Sabaf S.p.A. is a company that produces components for household cooking appliances. Founded in 1949, today it has more than 650 employees and 5 manufacturing sites in Italy, Brazil, Turkey and China.

The production includes taps, thermostats and burners for gas appliances. In 2001 it took over Faringosi Hinges, an Italian company specialized in the production of hinges for household appliances.

The company invests about 3% of its annual turnover in research and development. The design and development of new products complies with the need to create increasingly safer components that permit to reduce atmospheric pollution and to save energy both during the production and the use by the final user.
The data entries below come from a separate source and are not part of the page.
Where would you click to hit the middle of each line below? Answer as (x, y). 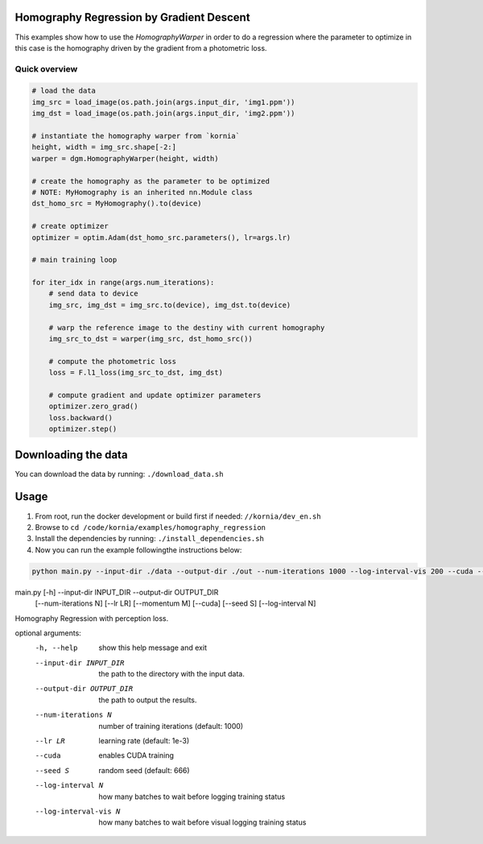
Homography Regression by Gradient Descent (132, 17)
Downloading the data (71, 455)
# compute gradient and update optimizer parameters (155, 395)
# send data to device (93, 294)
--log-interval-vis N (78, 811)
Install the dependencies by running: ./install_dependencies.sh (150, 539)
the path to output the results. (148, 700)
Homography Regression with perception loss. (92, 618)
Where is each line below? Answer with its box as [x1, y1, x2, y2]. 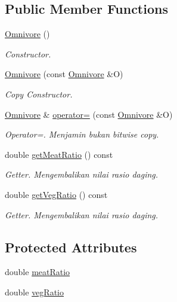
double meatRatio [5, 266, 70, 278]
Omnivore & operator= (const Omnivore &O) [5, 108, 173, 120]
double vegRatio [5, 285, 64, 298]
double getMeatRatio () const [5, 148, 113, 160]
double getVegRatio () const [5, 188, 108, 200]
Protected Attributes [5, 237, 137, 256]
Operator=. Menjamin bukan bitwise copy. [5, 128, 159, 141]
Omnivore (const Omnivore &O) [5, 68, 123, 80]
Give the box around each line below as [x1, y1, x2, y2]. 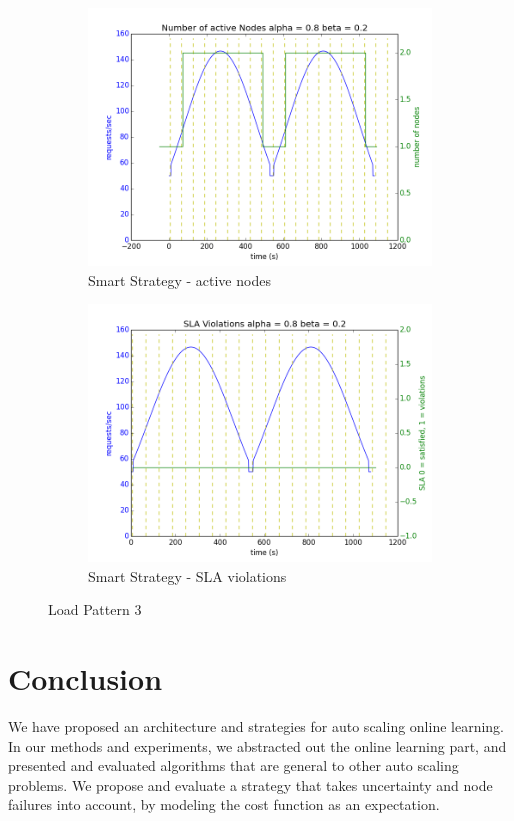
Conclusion [8, 658, 163, 699]
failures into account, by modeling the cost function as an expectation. [8, 794, 440, 815]
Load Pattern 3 [48, 599, 142, 620]
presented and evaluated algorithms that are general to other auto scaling [8, 755, 459, 776]
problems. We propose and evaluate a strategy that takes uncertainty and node [8, 774, 493, 795]
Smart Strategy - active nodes [88, 269, 271, 290]
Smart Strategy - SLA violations [88, 565, 287, 586]
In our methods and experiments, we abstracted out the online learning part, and [8, 735, 507, 756]
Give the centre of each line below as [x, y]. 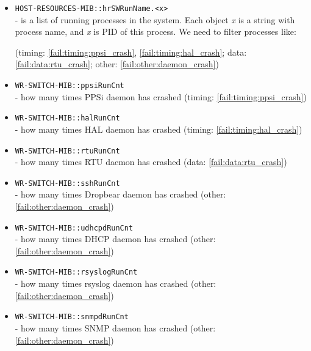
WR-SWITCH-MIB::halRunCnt [67, 118]
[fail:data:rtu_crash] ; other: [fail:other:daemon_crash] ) [117, 64]
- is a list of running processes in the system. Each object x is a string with [155, 19]
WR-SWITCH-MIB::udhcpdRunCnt [74, 228]
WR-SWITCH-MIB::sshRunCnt [67, 183]
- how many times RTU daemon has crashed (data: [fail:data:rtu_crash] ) [151, 162]
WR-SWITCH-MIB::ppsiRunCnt [70, 86]
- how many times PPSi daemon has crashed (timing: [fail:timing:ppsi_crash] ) [161, 96]

Characterized by a strong vertical integration, the Company also manufactures the machinery necessary to produce and assemble its products, thus obtaining maximum optimization in both processes.
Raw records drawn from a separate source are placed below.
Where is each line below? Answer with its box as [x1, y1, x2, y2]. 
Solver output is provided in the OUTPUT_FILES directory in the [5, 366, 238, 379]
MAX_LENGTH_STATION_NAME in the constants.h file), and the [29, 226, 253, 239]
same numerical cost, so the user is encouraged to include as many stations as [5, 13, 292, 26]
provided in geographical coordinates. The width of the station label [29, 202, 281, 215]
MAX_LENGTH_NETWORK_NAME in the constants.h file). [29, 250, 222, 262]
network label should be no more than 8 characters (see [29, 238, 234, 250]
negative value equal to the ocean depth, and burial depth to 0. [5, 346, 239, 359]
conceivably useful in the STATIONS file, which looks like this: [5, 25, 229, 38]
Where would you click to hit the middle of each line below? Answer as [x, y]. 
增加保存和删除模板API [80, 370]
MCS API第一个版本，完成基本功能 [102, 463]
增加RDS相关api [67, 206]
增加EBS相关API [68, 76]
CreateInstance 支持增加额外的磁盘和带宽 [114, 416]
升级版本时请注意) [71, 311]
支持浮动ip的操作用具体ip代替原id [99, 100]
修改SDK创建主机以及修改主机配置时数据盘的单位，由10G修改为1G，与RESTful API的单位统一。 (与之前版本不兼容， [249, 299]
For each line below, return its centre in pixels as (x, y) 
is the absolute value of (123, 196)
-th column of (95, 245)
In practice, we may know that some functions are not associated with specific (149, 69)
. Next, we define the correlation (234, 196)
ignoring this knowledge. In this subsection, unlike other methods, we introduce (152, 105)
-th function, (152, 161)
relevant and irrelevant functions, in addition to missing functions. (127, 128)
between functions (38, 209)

Sabaf has been listed on the Milan Stock Exchange

Sabaf totalled a revenue of €150.6 million, up by 0.3% over the same period of 2017 (-2.4% taking into consideration the same scope of consolidation). EBITDA was €30 million (or 19.9% of sales), down by 3.2%, EBIT totalled €16.4 million (or 10.9% of sales) down by 9.4%, and the net profit owned by the Group was €15.6 million, up by 5.3% compared to 2017. The tax rate in 2018 was 24.6%, compared to 16.2% in 2017.
During the fourth quarter of 2018, the worsening of the European and Middle Eastern macroeconomic scenario, only partially offset by the positive tone of the North American market, led to a slowdown in the Group’s sales: during the period, sales revenue totalled €36.2 million, 3.3% lower than the €37.4 million of the fourth quarter of 2017 (-11.7% taking into consideration the same scope of consolidation). The markets most affected by the deterioration of the economic situation were Italy, Turkey and the Middle East. On the contrary, sales in North America maintained a growth rate of around 20%. EBITDA for the fourth quarter of 2018 was €7 million, or 19.5% of sales, up by 2.8% compared to the figure of €6.9 million (18.3% of sales) in the fourth quarter of 2017. EBIT was €2.8 million, equivalent to 7.9% of sales, and 23% lower than the €3.7 million recorded in the same quarter of 2017 (9.9% of sales). During the quarter, the Group recorded in the income statement positive exchange differences of €1.6 million, due to fluctuations in exchange rates with the Turkish lira and the U.S. dollar. Profit before taxes was €4.1 million, up by 16.5% compared to the €3.6 million recorded in Q4 2017. Net profit for the period was €3.2 million, down 29.6% from €4.6 million in the fourth quarter of 2017, when the Group recorded tax benefits of €1.3 million.
Based on the trend in negotiations with major customers and the current limited visibility in a still complex market context, for 2019 the Group estimates that it will be able to achieve sales ranging from €160 to €165 million and a gross operating profitability (EBITDA %) of more than 20%. “Confirming the Group’s more than solid competitive position, Sabaf achieved significant financial results in line with the company’s historical trends in a year characterised by a widespread macroeconomic deterioration, that became more evident in the last quarter – Pietro Iotti, Chief Executive Officer of Sabaf, declared -. During 2018, the acquisition of Okida Elektronic was the first step in the strategy of developing and diversifying the product range and enhanced the Group’s interesting growth prospects.